Instead, according to the complaint, Musk did not disclose his position in Twitter until he had almost doubled his stake to more than nine per cent.

That strategy, the lawsuit alleges, hurt less wealthy investors who sold shares in the company in the nearly two weeks before Musk acknowledged holding a major stake.

April 14: The Tesla tycoon offers to buy Twitter for $43 BILLION

Musk offered to buy Twitter for $43billion, a regulatory filing showed, as he moved to seize the social media giant.

Musk’s offer price of $54.20 per share represented a 38 per cent premium to the closing price of Twitter’s stock on April 1.

This was the last trading day before the Tesla CEO’s over nine per cent investment in the company was publicly announced.

It even appeared to reference marijuana – also known as 420 – a common reference used by Musk on Twitter.

Twitter said in a regulatory filing Musk provided a letter containing a proposal to buy the remaining shares of Twitter he did not already own.

April 15: Twitter launches ‘poison pill’ strategy to stop Musk buyout

Twitter’s board announced a dramatic poison pill plan to prevent Musk from increasing his stake in the company.

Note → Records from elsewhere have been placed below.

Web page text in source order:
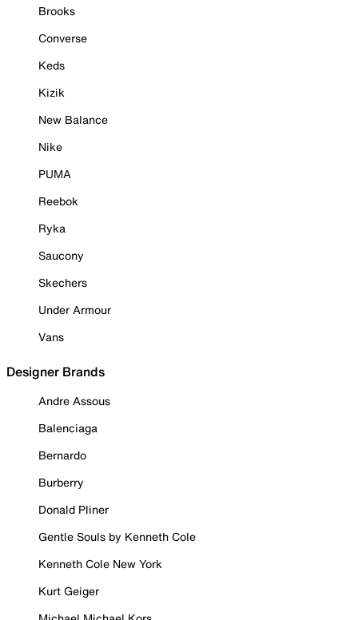
Brooks
Converse
Keds
Kizik
New Balance
Nike
PUMA
Reebok
Ryka
Saucony
Skechers
Under Armour
Vans
Designer Brands
Andre Assous
Balenciaga
Bernardo
Burberry
Donald Pliner
Gentle Souls by Kenneth Cole
Kenneth Cole New York
Kurt Geiger

Also known as a shareholder rights provision, the plan would trigger a dilution of shares if any shareholder builds up a 15 per cent stake without the board’s approval.

The plan did not prevent Twitter from accepting Musk’s offer or entering negotiations with him or other potential buyers.

But it did stop the billionaire from putting pressure on the board by buying up ever more shares on the open market.

Musk hit back with a laughing emoji to a version of the classic ‘Distracted Boyfriend’ meme mocking Twitter’s board.

The imaged depicted ‘Twitter’s board’ looking wistfully at the option to ‘keep that easy gig that gives me shares’ as ‘Twitter investors’ look on with disgust.

Twitter’s board is led by chairman Bret Taylor, who is also the co-CEO of business software giant Salesforce

April 16: Musk tweets Love Me Tender in tease of hostile takeover

Musk tweeted ‘Love Me Tender’ as he again teased at the possibility of a hostile takeover of Twitter.

The billionaire posted the Elvis Presley lyrics in a potential bid to lure shareholders with a tender offer that could see him seize control.

A tender offer would see him bypass the board and go to shareholders with his offer of $54.20 a share – but he would need to show how he would finance his bid.

He also appeared to suggest he would strip board members of their salaries, saying they would get ‘$0 if my bid succeeds’.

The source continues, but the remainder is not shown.